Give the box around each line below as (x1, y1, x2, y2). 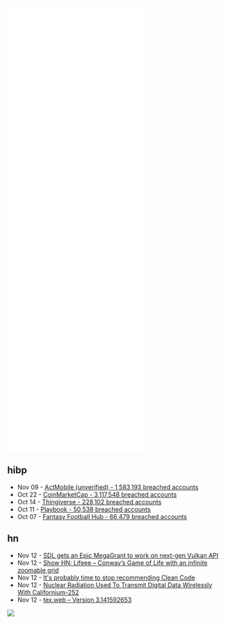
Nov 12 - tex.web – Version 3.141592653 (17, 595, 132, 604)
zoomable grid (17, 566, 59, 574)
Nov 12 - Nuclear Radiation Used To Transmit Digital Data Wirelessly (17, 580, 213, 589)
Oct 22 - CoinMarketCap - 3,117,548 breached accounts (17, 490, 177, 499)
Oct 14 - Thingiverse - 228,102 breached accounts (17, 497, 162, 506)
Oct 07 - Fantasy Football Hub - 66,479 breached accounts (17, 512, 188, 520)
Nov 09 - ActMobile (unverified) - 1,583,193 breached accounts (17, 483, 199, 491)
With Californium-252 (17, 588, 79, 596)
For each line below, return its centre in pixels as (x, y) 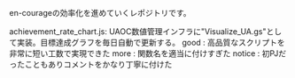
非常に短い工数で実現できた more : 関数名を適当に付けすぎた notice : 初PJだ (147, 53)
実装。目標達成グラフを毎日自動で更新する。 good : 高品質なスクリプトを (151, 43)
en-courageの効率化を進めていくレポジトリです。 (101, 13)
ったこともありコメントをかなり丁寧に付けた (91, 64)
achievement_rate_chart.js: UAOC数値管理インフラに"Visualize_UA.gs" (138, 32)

****

• PROBLEM TO WORK ON
The answer is the entries above, given again exactly, with no pictures among them.

• EXPECTED ANSWER
Give the box around each line below as (x1, y1, x2, y2). 
Nov 12 - tex.web – Version 3.141592653 (17, 595, 132, 604)
zoomable grid (17, 566, 59, 574)
Nov 12 - Nuclear Radiation Used To Transmit Digital Data Wirelessly (17, 580, 213, 589)
Oct 22 - CoinMarketCap - 3,117,548 breached accounts (17, 490, 177, 499)
Oct 14 - Thingiverse - 228,102 breached accounts (17, 497, 162, 506)
Oct 07 - Fantasy Football Hub - 66,479 breached accounts (17, 512, 188, 520)
Nov 09 - ActMobile (unverified) - 1,583,193 breached accounts (17, 483, 199, 491)
With Californium-252 (17, 588, 79, 596)
For each line below, return its centre in pixels as (x, y) 
非常に短い工数で実現できた more : 関数名を適当に付けすぎた notice : 初PJだ (147, 53)
実装。目標達成グラフを毎日自動で更新する。 good : 高品質なスクリプトを (151, 43)
en-courageの効率化を進めていくレポジトリです。 (101, 13)
ったこともありコメントをかなり丁寧に付けた (91, 64)
achievement_rate_chart.js: UAOC数値管理インフラに"Visualize_UA.gs" (138, 32)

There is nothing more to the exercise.